» **Records supplied**

*** Begin section ***

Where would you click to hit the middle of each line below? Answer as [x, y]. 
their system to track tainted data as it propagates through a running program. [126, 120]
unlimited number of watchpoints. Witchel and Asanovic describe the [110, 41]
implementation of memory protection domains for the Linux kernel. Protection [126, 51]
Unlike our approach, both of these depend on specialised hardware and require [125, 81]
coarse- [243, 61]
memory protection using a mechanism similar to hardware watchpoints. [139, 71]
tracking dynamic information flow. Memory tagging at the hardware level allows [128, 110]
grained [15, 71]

*** End section ***
*** Begin section ***

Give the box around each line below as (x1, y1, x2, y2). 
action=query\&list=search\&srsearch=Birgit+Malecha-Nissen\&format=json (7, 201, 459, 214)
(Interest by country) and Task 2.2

*** End section ***

» **What to produce**
Nothing should appear in the answer except the lines above from the line with "their system to" through the line with "memory protection using", both included, written out exactly.

» **Exercise result**
their system to track tainted data as it propagates through a running program. [126, 120]
unlimited number of watchpoints. Witchel and Asanovic describe the [110, 41]
implementation of memory protection domains for the Linux kernel. Protection [126, 51]
Unlike our approach, both of these depend on specialised hardware and require [125, 81]
coarse- [243, 61]
memory protection using a mechanism similar to hardware watchpoints. [139, 71]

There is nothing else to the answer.